Todo discurso que se vale de imagens torna-se figurativo por natureza, pois as imagens constituem um texto com uma gramática própria. As ideias espalhadas pela narrativa telejornalística, pelas figuras, conectam-se à sensorialidade imagética de quem vê, reforçando os efeitos de realidade. Como afirma Martin (2005, p. 27), “o valor persuasivo de um documento fotografado ou filmado é, em princípio, irrefutável”.

No texto visual, pode-se atrelar o fenômeno da tematização e figurativização à plasticidade, que se dá em função da aderência de elementos icônicos de uma imagem ao referente real. A imagem cria em um modelo de real, como afirma Villafañe (2000). A imagem está em ligação direta com o concreto, aderindo diretamente à coisa nela representada.
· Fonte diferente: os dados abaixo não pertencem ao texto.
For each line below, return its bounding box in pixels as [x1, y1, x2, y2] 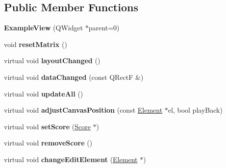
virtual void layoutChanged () [4, 55, 100, 66]
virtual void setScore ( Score [4, 121, 91, 131]
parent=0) [88, 23, 120, 33]
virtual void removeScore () [4, 138, 93, 148]
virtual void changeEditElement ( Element [4, 154, 138, 164]
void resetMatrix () [4, 39, 67, 49]
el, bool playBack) [168, 105, 223, 115]
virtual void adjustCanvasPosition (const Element [4, 105, 163, 115]
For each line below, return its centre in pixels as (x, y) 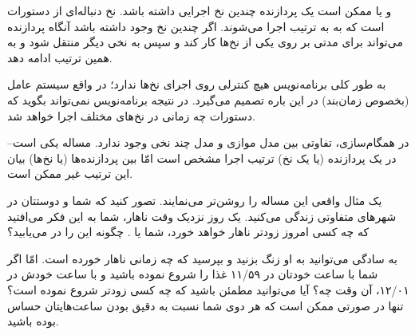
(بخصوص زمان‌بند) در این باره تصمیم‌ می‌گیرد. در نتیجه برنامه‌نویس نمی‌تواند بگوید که (208, 99)
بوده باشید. (33, 321)
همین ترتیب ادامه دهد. (60, 57)
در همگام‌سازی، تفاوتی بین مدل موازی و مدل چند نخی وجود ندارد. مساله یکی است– (208, 142)
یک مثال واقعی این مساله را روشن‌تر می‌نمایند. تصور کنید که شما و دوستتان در (195, 200)
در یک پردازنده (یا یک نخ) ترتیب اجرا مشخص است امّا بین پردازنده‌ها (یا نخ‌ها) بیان (202, 158)
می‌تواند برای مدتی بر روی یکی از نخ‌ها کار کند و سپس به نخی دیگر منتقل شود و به (205, 42)
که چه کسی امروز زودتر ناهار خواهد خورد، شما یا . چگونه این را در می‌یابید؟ (188, 232)
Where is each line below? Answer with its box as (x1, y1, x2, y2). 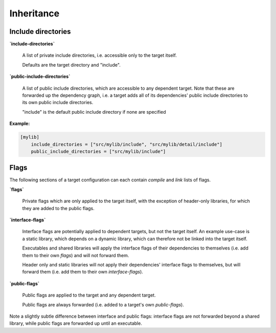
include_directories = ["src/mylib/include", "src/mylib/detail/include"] (31, 141, 222, 147)
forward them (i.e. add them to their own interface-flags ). (22, 269, 143, 275)
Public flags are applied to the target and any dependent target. (22, 292, 156, 298)
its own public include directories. (22, 99, 94, 106)
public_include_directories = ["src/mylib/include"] (31, 149, 166, 154)
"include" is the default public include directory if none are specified (22, 109, 166, 115)
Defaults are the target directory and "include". (22, 61, 121, 68)
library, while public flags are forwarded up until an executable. (9, 320, 143, 326)
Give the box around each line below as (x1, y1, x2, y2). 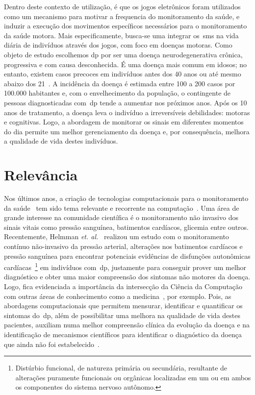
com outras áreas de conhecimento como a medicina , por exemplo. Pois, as (4, 291, 231, 301)
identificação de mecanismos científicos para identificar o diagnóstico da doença (4, 329, 242, 339)
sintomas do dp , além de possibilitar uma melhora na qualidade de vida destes (4, 310, 241, 320)
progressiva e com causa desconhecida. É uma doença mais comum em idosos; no (4, 59, 247, 69)
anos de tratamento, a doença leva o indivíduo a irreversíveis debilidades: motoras (4, 107, 250, 117)
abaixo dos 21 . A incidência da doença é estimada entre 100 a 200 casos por (4, 78, 235, 88)
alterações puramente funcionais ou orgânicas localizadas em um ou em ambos (15, 372, 251, 382)
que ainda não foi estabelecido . (4, 339, 100, 349)
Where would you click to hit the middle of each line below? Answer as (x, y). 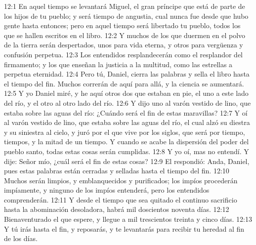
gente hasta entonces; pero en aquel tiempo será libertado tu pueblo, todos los (122, 25)
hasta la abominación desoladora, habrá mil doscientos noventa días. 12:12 (117, 209)
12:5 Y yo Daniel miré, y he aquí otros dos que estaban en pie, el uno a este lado (126, 93)
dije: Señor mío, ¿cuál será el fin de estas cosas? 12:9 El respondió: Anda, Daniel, (127, 161)
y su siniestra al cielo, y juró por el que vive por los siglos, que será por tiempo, (125, 132)
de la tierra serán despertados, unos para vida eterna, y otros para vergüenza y (124, 45)
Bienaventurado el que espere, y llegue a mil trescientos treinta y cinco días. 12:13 (128, 219)
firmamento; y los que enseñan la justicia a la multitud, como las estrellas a (118, 64)
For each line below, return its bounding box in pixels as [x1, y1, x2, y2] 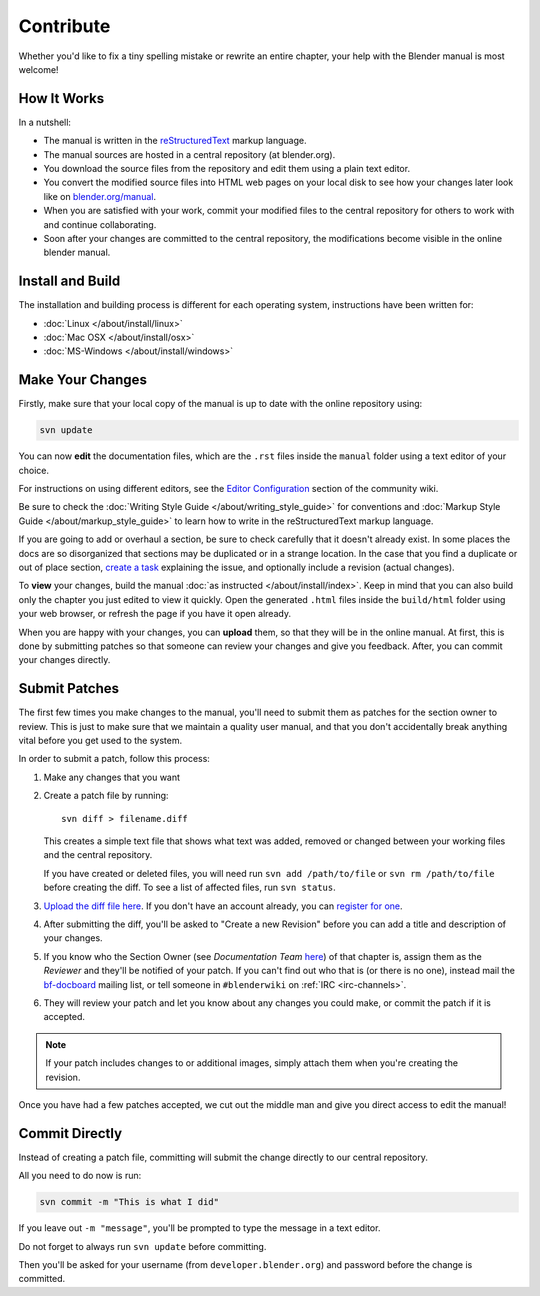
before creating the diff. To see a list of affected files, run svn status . [43, 881, 336, 894]
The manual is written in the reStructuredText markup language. [43, 135, 307, 147]
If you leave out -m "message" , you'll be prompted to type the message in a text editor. [18, 1222, 381, 1234]
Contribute [18, 15, 111, 37]
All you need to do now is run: [18, 1170, 142, 1182]
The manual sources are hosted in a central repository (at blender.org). [43, 148, 336, 160]
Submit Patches [18, 680, 120, 697]
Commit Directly [18, 1125, 123, 1142]
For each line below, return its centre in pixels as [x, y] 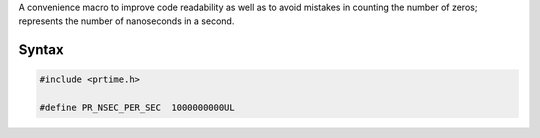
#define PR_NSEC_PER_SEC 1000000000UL [137, 108]
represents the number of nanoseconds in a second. [126, 21]
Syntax [41, 50]
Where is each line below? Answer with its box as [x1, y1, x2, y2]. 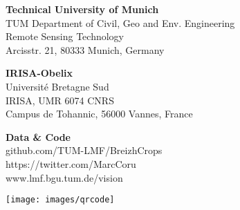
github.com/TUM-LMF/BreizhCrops [6, 143, 163, 157]
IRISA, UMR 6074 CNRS [6, 93, 114, 107]
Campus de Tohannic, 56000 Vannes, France [6, 106, 193, 121]
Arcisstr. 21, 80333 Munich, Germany [6, 42, 165, 57]
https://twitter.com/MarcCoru [6, 156, 136, 171]
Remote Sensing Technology [6, 29, 124, 44]
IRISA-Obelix [6, 66, 73, 80]
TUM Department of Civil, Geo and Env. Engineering [6, 15, 235, 30]
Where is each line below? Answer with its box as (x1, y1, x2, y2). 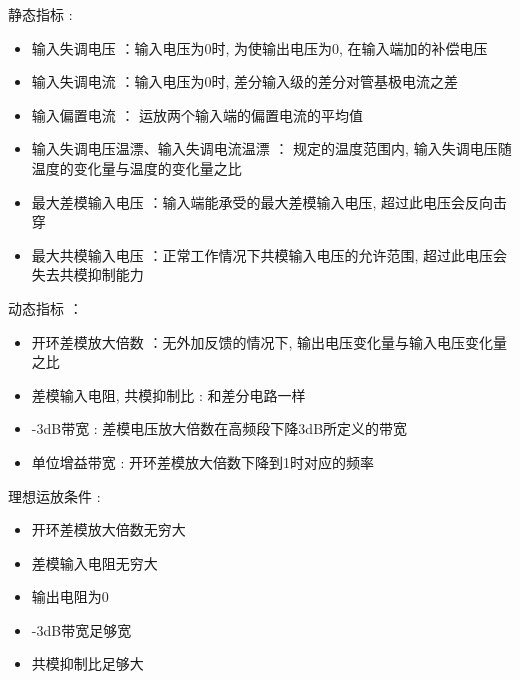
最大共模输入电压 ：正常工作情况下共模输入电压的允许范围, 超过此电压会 (31, 244, 508, 265)
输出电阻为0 (31, 586, 109, 607)
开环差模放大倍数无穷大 (31, 519, 186, 540)
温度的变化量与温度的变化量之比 (31, 157, 242, 178)
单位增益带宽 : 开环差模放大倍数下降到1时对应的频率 (31, 451, 375, 472)
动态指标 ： (8, 297, 83, 318)
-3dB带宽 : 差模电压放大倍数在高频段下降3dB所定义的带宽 (31, 418, 408, 439)
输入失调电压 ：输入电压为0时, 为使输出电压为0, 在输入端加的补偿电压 (31, 37, 488, 58)
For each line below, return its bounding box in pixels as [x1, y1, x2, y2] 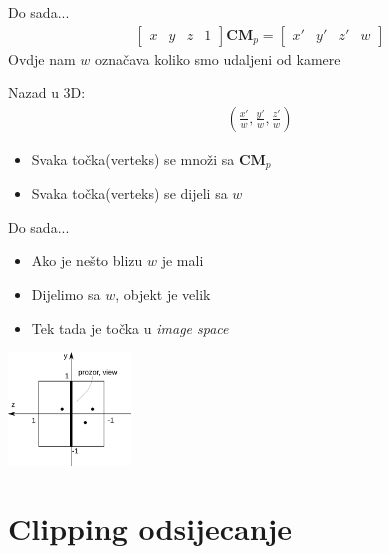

Esta adesão, do significante ao significado, torna possível seu rompimento, do fenômeno perceptivo coletado do real (KIENTZ, 1973, p. 26).

Tema e figura serão tratados neste trabalho com abordagens próprias ao texto televisual. Proporei a seguir, uma aproximação destes percursos de formação discursiva às propriedades da linguagem televisual adequando-os à sua natureza plástica. Tal aproximação da semiótica discursiva com a teoria da imagem é proposta para tentar dar ordem, e possibilidade de análise, ao imbricado sistema semiótico composto pela imagem.